| Try it |
In the data below, find each line that contains the word "also" and copy it.

| Data supplied |
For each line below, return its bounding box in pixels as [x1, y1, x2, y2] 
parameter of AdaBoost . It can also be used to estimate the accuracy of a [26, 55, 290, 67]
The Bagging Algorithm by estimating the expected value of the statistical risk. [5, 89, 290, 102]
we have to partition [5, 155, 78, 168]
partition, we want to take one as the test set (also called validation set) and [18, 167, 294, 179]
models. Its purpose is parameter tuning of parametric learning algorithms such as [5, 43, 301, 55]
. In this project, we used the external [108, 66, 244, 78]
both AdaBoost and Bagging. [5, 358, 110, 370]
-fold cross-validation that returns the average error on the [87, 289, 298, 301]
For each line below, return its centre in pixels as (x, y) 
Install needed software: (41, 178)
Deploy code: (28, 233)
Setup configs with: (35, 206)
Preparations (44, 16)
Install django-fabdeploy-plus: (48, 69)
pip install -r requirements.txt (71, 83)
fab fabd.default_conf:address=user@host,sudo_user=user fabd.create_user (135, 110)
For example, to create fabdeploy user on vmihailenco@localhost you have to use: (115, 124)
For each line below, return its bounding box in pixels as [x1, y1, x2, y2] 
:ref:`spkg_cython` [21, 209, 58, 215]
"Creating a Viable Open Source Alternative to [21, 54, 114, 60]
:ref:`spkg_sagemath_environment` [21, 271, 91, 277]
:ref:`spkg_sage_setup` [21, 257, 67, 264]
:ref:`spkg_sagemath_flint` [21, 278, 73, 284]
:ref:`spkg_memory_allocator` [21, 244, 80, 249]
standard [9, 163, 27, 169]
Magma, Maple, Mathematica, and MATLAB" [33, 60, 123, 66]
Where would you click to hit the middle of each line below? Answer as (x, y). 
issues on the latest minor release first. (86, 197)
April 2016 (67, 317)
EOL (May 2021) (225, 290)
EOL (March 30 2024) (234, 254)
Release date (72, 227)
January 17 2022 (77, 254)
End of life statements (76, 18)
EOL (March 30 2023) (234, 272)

| Answer area |
parameter of AdaBoost . It can also be used to estimate the accuracy of a [26, 55, 290, 67]
partition, we want to take one as the test set (also called validation set) and [18, 167, 294, 179]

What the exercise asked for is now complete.